From what was discussed, they were bought and imported on a group buy, lovely wheel, but a few who had bought the wheels had issues with a light splattering of black paint, but I don't think the company was very helpful 


Refined Detail said:


> lovely car, and cracking work as ever Mike. Good stuff!


Cheers Rich, nice one mate. :thumb:


Beau Technique said:


> Nice levels of correction Mike.


Cheers Scott, a little extra time spent due to it been at my home :thumb:


----------



## Deeper Detail (Oct 31, 2010)

colarado red said:


> Top work


Cheers mate :buffer:


JMDetailing said:


> Love the gloss and flake pop! So smooth, good work! :thumb:


Thanks mate, it was a lovely colour (Just done another 3 series in the same...)


dooka said:


> Quality work as always Mike ..
> 
> Snap, just about to remove Z2 of the same vehicle ..

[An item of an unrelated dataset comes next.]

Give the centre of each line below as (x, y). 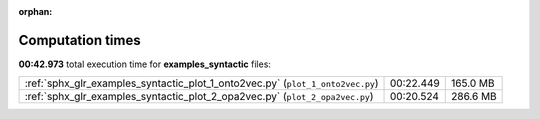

Thanks Rob, nice one mate :thumb: I will look forward to seeing yours


----------



## B17BLG (Jun 26, 2012)

Very nice finish indeed


----------



## Miguel Pestana (Feb 16, 2012)

great work on an amazing car


----------



## Deeper Detail (Oct 31, 2010)

B17BLG said:


> Very nice finish indeed





Miguel Pestana said:


> great work on an amazing car


Thank you guys :thumb:


----------



## TopSport+ (Jul 22, 2012)

Great work and lovely car!


----------



## Deeper Detail (Oct 31, 2010)

TopSport+ said:


> Great work and lovely car!


Thank you :thumb: I've got a lovely 320D in the same colour to post soon. :buffer:


----------



## waqasr (Oct 22, 2011)

Amazing work there, car looks like a mirror now!.. Also im pretty sure those are the same wheels the E46 M3 Csl came with.


----------



## Deeper Detail (Oct 31, 2010)

waqasr said:


> Amazing work there, car looks like a mirror now!.. Also im pretty sure those are the same wheels the E46 M3 Csl came with.


Cheers waqasr, it was a pleasure to work on :thumb:


----------